February 10, 2020
For 23 years, the Cotton and Rice Conservation Systems Conference has promoted sustainable production practices.
That trend continued at the recent conference in Memphis with more than 100 speakers offering insights into conservation techniques that preserve natural resources and improve production efficiency.
"We've charted new territory for agriculture," said John LaRose, conference chairman, in his welcoming remarks to the 23rd annual conference.
He praised speakers, including farmers, consultants, university scientists and industry representatives for working "in a united effort," to develop more sustainable production systems through "innovation and state-of-the-art research."
Other general session speakers targeted specific issues and challenges facing agriculture.
"Looking for markets for cottonseed is a challenge," said Coley Bailey, Mississippi cotton farmer and Cotton Incorporated board member.
He said the textile industry's desire to source sustainably grown cotton offers a challenge but possibly a bigger opportunity for the industry. "We have to tell our story," he said. "And we have a big story to tell. The environmental impact of polyester micro-fibers washing into rivers, streams and oceans, and poisoning fish could shift consumer preference from synthetics to cotton, a natural biodegradable fiber."

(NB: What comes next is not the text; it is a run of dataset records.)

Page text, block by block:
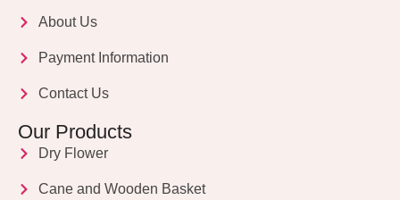
About Us
Payment Information
Contact Us
Our Products
Dry Flower
Cane and Wooden Basket
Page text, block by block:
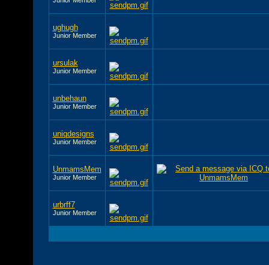
ughugh
Junior Member
ursulak
Junior Member
unbehaun
Junior Member
uniqdesigns
Junior Member
UnmamsMem
Junior Member
urbrff7
Junior Member
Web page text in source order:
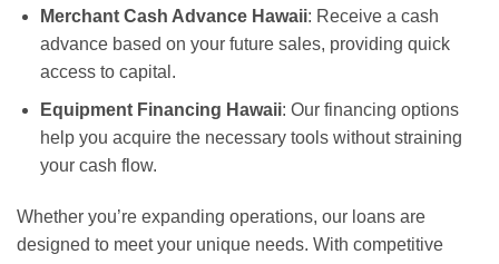
Merchant Cash Advance Hawaii: Receive a cash
advance based on your future sales, providing quick
access to capital.
Equipment Financing Hawaii: Our financing options
help you acquire the necessary tools without straining
your cash flow.
Whether you’re expanding operations, our loans are
designed to meet your unique needs. With competitive
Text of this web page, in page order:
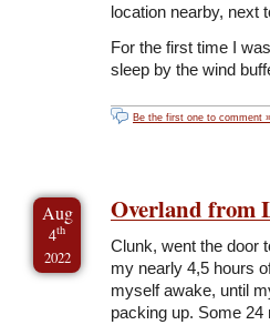
location nearby, next
For the first time I
sleep by the wind
Be the first one to comment »
Aug
4th
2022
Overland from
Clunk, went the door
my nearly 4,5 hours
myself awake, until
packing up. Some
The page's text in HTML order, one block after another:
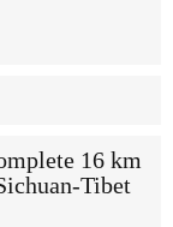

More demand, he added, likely will precipitate a rise in cotton prices. "Polyester will respond but Cotton Incorporated will double down on our sustainable message."
He cited the new U.S. Cotton Trust Protocol as a positive step toward "telling the world about the sustainable practices of cotton."
Jason Krutz, director, Mississippi Water Resources Research Institute at Mississippi State University, cautioned farmers not to take water availability for granted.
He explained that west Texas farmers once pulled as much as 2,000 gallons of water a minute from the Ogallala aquifer. They pull a fraction of that now, and Krutz said some have considered the possibility that the region could revert to dryland production or rangeland.
"How do we farm dryland acreage in the Mid-South?" he asked. "We don't want to face that. That's what the MWRRI is working on."
He said funding from the U.S Geological Survey will help address the Mid-South water issue.
Krutz said improvements in rice irrigation has shown a 40 percent reduction in water use, enough to "irrigate every acre of cotton and corn in the region."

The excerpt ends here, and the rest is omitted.